Color, Shadows, and Architecture series (Santa Fe, N.M., Part 1)

Color, Shadows, and Architecture marks my (re)discovery of the abstract (the pure form) and departure from the subject of landscape, or people. More and more interested in designing with my camera viewer, I compose my images by carefully looking at the scene, with the camera’s eye, and search for pleasing formal relationships between the line, the color, and the shape, all “hidden” within the architecture in front of me. Sometimes, I find interesting compositions within the same subject matter, the same location, or the same architectural structure, by visiting it few hours later, when the sun suddenly causes metamorphoses the whole composition and renders a brand new esthetic experience.

In the span of almost a week, between October 20th and 25th 2019, I shoot about 300 photographs and was able to select several finalists to make up the series.

I am still wondering, and the time will show, if this was just infatuation, or if this trip to Santa Fe was a beginning of a new relationship?

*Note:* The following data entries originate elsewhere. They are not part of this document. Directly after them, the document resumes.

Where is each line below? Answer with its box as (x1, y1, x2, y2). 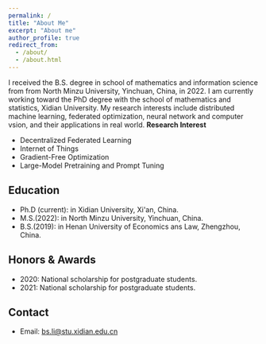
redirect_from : (8, 41, 59, 49)
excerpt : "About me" (8, 26, 77, 34)
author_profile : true (8, 33, 80, 42)
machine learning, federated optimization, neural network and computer (8, 111, 244, 121)
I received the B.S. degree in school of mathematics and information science (8, 77, 258, 87)
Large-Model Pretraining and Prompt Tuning (19, 160, 164, 170)
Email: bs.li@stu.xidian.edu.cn (19, 327, 118, 336)
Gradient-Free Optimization (19, 152, 110, 161)
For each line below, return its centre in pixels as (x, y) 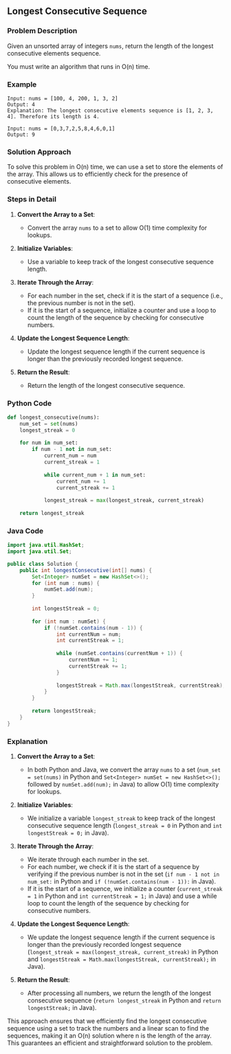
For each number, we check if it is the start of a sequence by (113, 866)
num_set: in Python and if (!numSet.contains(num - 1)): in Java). (122, 881)
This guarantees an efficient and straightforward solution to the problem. (110, 1043)
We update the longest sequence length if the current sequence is (121, 937)
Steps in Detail (32, 199)
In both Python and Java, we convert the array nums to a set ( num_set (124, 769)
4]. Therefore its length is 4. (53, 116)
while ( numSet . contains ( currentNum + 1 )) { (120, 654)
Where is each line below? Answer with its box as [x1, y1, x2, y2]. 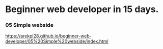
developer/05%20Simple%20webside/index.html [5, 38, 108, 44]
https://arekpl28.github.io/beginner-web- [5, 33, 92, 39]
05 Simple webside [5, 22, 53, 29]
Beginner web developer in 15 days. [5, 4, 159, 15]
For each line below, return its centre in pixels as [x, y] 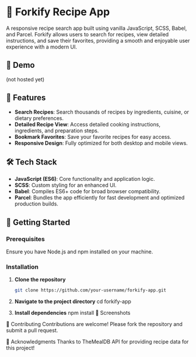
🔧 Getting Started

Undoubtedly, I was influenced by my current reading of splendid Modernists & Mavericks by Martin Gayford. The book traces artistic careers of a group of formative, London-based painters, such as Francis Bacon, David Hockney, and Lucian Freud, among others. Revisiting (online) the work of such key photographers as Lee Friedlander, Edward Weston, Alfred Stieglitz, or, in particular, Paul Strand (the master of shadow and architecture) was also inspiring before departing the hotel for my daily photo hunts during my stay in Santa Fe.

In Santa Fe, color and architecture take over my interest of my surroundings. Landscapes, even people, do not exist anymore! I am looking for a complex conglomeration of three visual elements that will make up my compositions: color, shadow, and of course interesting architecture. If one of the three elements is either absent in the scene in front of me, I do not even take my camera out of the bag. If, however, all three seem to pop-up before me, I spent some time analyzing the the scene and shoot several images constantly adjusting my POV. (It is very hard, if impossible, to know at the time of shooting which image is the winner; that happens much later on, while in front of the computer’s monitor).